PROMPT:
Produce a copy of every line in the records that holds the string "using".

DATA SECTION:
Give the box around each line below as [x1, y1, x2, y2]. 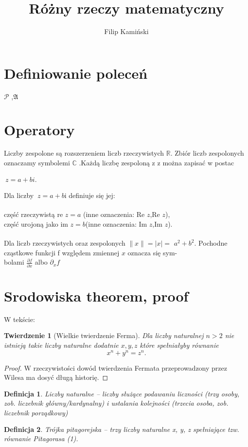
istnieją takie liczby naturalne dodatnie [4, 340, 119, 350]
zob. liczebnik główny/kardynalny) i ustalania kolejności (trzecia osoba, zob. [4, 398, 229, 408]
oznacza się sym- [127, 247, 177, 257]
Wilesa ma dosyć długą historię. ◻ [4, 372, 108, 382]
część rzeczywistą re [4, 209, 63, 219]
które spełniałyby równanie [140, 340, 219, 350]
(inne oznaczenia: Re [83, 209, 145, 219]
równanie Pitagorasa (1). [4, 433, 78, 444]
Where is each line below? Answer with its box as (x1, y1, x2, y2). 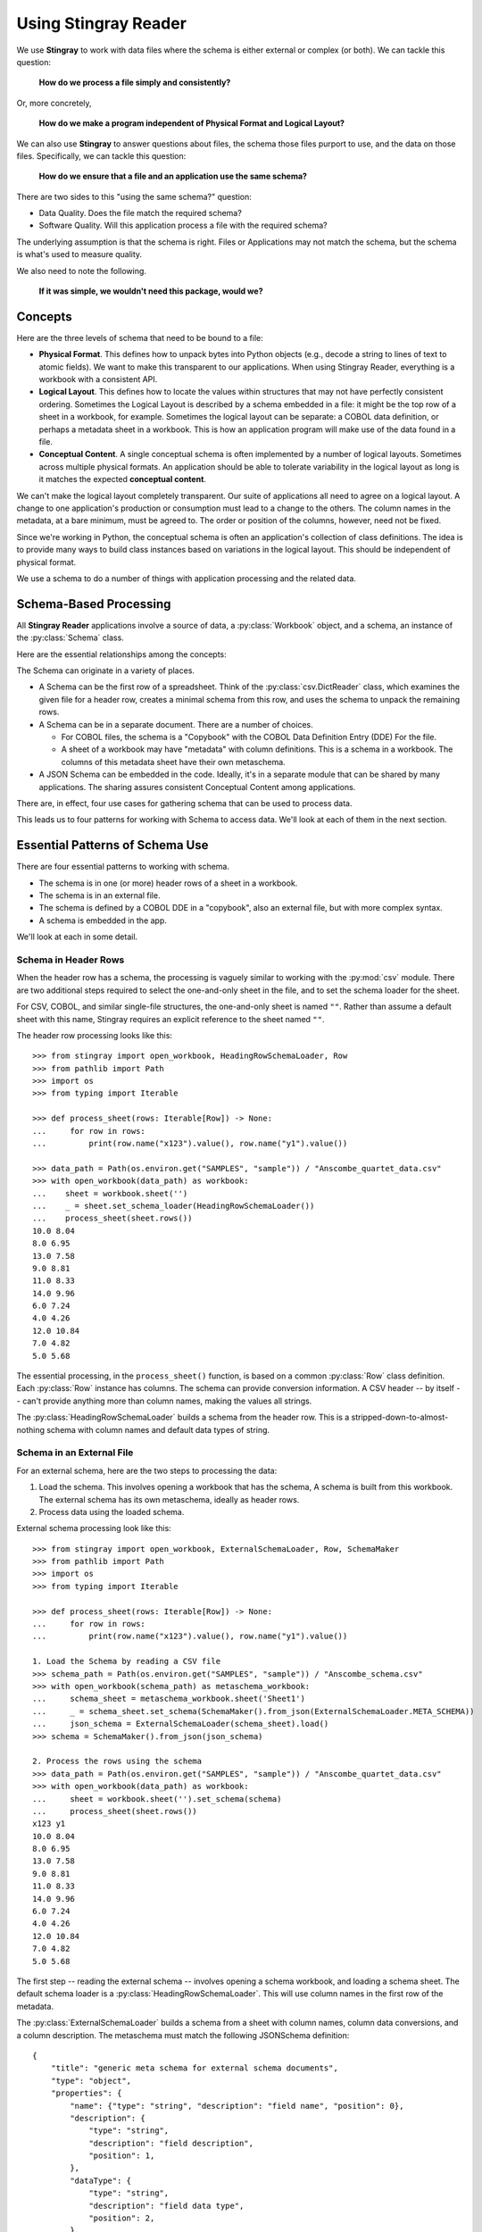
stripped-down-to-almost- (351, 1412, 449, 1423)
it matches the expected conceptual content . (38, 474, 207, 485)
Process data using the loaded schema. (38, 1506, 185, 1517)
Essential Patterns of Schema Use (16, 837, 209, 853)
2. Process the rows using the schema (32, 1756, 203, 1767)
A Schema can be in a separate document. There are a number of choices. (38, 719, 313, 729)
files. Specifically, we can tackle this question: (16, 150, 187, 161)
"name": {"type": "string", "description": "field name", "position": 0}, (70, 2101, 404, 2111)
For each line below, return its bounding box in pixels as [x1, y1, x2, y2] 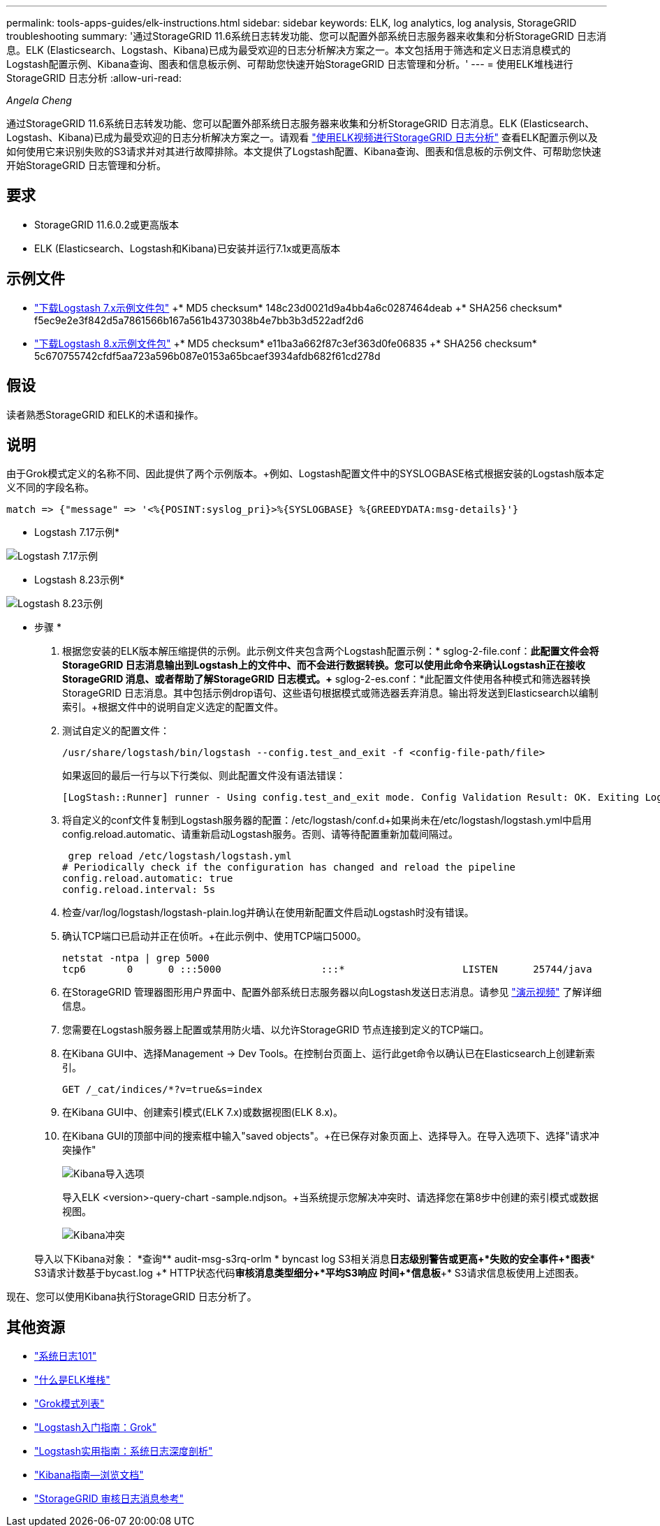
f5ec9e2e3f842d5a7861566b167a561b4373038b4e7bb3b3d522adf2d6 [34, 314, 364, 326]
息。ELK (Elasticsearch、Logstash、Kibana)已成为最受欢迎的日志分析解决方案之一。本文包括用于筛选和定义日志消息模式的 [6, 44, 571, 56]
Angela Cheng [6, 94, 72, 106]
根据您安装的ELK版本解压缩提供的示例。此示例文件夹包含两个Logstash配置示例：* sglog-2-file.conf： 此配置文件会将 [62, 645, 599, 657]
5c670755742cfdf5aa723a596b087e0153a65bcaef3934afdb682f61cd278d [34, 349, 381, 362]
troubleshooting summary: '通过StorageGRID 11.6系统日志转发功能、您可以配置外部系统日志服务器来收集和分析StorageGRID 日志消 [6, 30, 606, 42]
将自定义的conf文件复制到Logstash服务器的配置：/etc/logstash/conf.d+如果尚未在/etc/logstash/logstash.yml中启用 [62, 814, 592, 827]
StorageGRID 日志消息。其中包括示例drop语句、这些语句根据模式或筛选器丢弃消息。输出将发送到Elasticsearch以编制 [62, 687, 599, 699]
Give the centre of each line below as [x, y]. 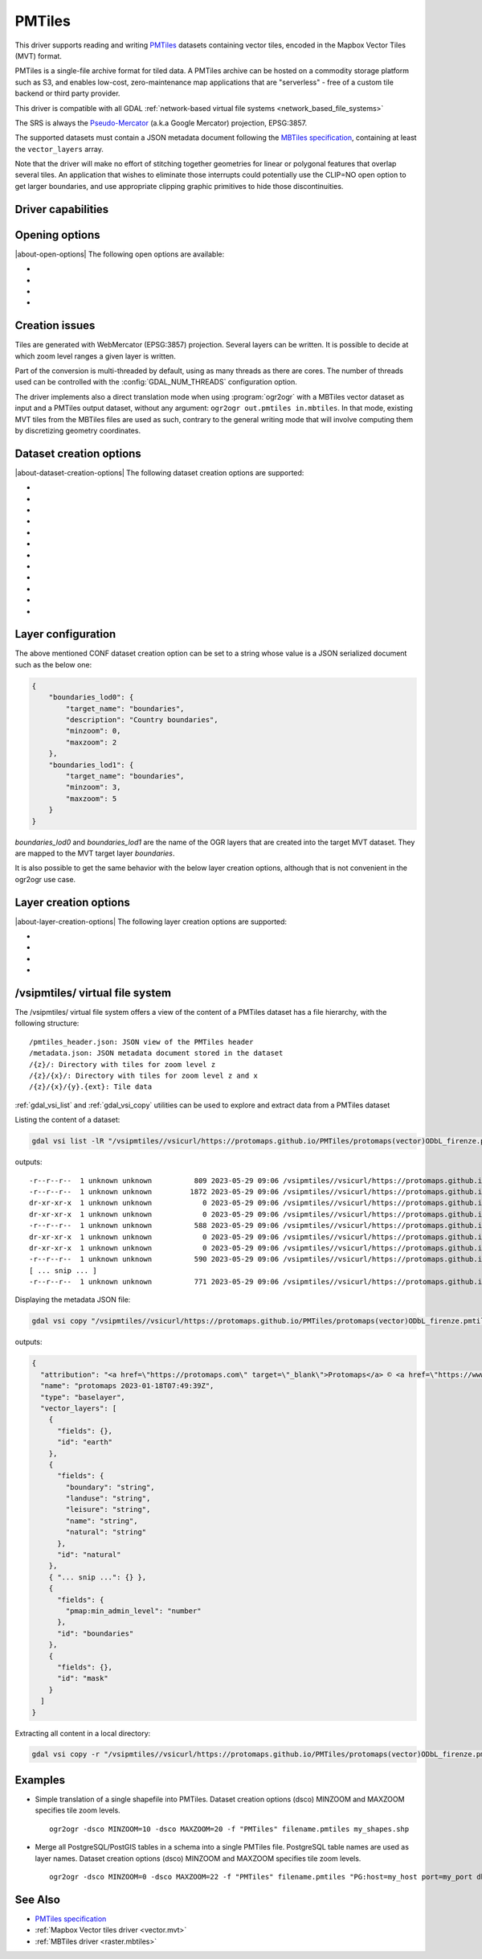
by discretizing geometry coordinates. [78, 430]
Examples [40, 1780]
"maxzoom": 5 [91, 799]
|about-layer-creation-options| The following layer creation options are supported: [151, 922]
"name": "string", [102, 1521]
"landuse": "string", [108, 1499]
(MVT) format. [38, 55]
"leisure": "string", [108, 1509]
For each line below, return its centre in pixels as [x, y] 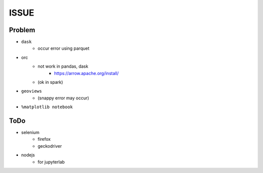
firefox [44, 139]
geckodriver [50, 146]
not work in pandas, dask [63, 66]
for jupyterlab [51, 162]
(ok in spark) [50, 82]
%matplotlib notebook [47, 107]
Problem [22, 30]
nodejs [28, 155]
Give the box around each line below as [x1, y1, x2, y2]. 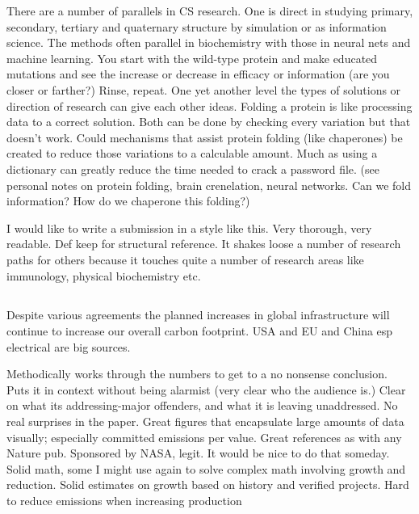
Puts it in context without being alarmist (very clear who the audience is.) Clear [6, 381, 406, 398]
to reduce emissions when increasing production [6, 492, 242, 509]
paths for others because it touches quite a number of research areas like [6, 251, 364, 268]
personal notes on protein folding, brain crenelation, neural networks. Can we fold [6, 176, 412, 193]
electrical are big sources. [6, 338, 131, 355]
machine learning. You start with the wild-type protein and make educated [6, 49, 378, 66]
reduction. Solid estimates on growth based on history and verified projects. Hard [6, 476, 409, 493]
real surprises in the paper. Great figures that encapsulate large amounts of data [6, 413, 404, 430]
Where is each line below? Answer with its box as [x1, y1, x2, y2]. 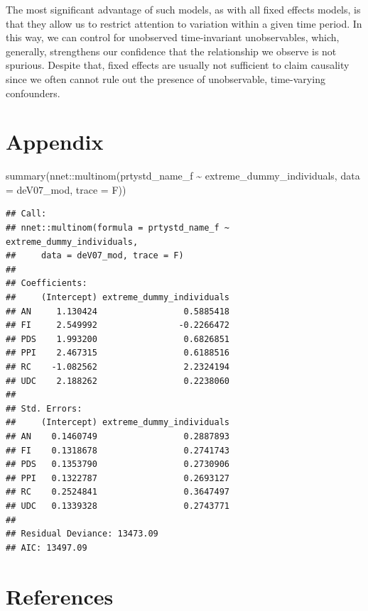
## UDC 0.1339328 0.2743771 [6, 500, 229, 511]
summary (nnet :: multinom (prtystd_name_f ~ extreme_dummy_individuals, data [6, 168, 360, 183]
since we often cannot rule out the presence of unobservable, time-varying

FINISHED EXERCISE:
Process data using the loaded schema. (38, 1506, 185, 1517)
2. Process the rows using the schema (32, 1756, 203, 1767)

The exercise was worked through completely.